Understanding Venture Capital
Venture capital is a type of private equity funding that is given by venture capital companies or private funds to budding entrepreneurs, mid-stage, or emerging firms that are deemed to have exceptionally high growth potential or that have proven unexpectedly high entrepreneurial success. Usually, venture capital funds invest in the early stage of a venture. These companies are usually those with strong financials that can readily meet initial business requirements and which have a proven track record of generating profits. As such, venture capitalists usually prefer to support small, newer businesses.
Venture capitalists work as private equity owners, unlike conventional ownership models. Their investment in these enterprises is not based on personal likings or on their own knowledge of the company. Instead, it is based on their assessment of the company’s capital structure, management capabilities, business plans, market and customer demands, and other factors. Because of this similarity to other forms of equity investment, there are some differences in venture capital funding, especially as regards the methods of valuation used.
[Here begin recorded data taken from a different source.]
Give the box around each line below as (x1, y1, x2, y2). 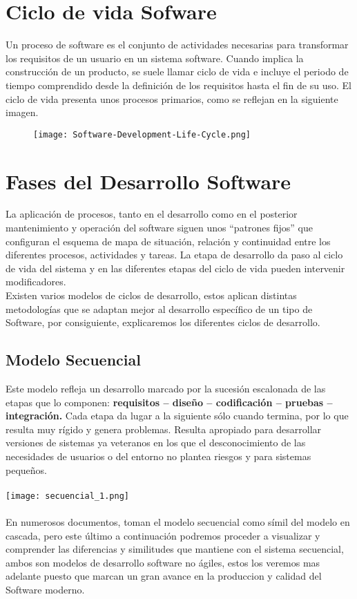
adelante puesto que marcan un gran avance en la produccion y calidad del (6, 569, 322, 583)
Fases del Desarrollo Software (6, 167, 291, 195)
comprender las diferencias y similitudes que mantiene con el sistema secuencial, (6, 542, 344, 556)
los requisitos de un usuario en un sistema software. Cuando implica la (6, 50, 304, 65)
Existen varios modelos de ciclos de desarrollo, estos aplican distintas (6, 288, 297, 303)
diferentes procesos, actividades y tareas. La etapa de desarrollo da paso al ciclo (6, 247, 343, 262)
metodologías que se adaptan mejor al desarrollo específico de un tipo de (6, 301, 313, 316)
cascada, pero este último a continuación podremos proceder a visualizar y (6, 528, 320, 542)

The most prominent type of equity funding is disclosed equity. Disclosure Equity, as it is often referred to, involves exchanging shares of the company’s common stock for cash and/or a portion of the company’s assets. The amount of equity capital provided by venture capitalists is based largely on the valuation of the company. Once venture capitalists determine the value of a business, they notify the venture capital firm or angel investors of their valuation. The venture capital firm or angel investors then decide the amount of capital to provide to a company.
Another type of equity finance is referred to as working capital. This is the portion of a company’s resources that are used to conduct normal day-to-day operations. A good example of a working capital loan is a commercial truck loan, which may be made by some private equity firms and venture capitalists. Angel investors and venture capital firms typically fund an entire business through these means, rather than providing individual loans to individual entrepreneurs.
Private investors also provide seed money and seed business funding. Seed money is given to an aspiring company in exchange for a percentage of the business in return for early venture capital. In order for this to be a successful arrangement, the venture capitalist must have an established track record of success in making early investments. Seed business funding, on the hand, is typically provided by angel investors or venture capital firms. Once again, the amount provided will depend on the valuation of the business.
In the final phase of venture capital financing, a convertible bond usually is issued by an angel investor or venture capital firm. This type of equity investment occurs when the equity of the company is sold to a third party. The convertible bond, which takes the form of a debt security, is then converted into shares of the issuing company’s stock. As previously stated, this conversion is usually funded through an angel investor or venture capital firm. As in the previous phases of venture capital, much of the funding for convertible bond transactions comes from private investors rather than venture capital or angel investor groups.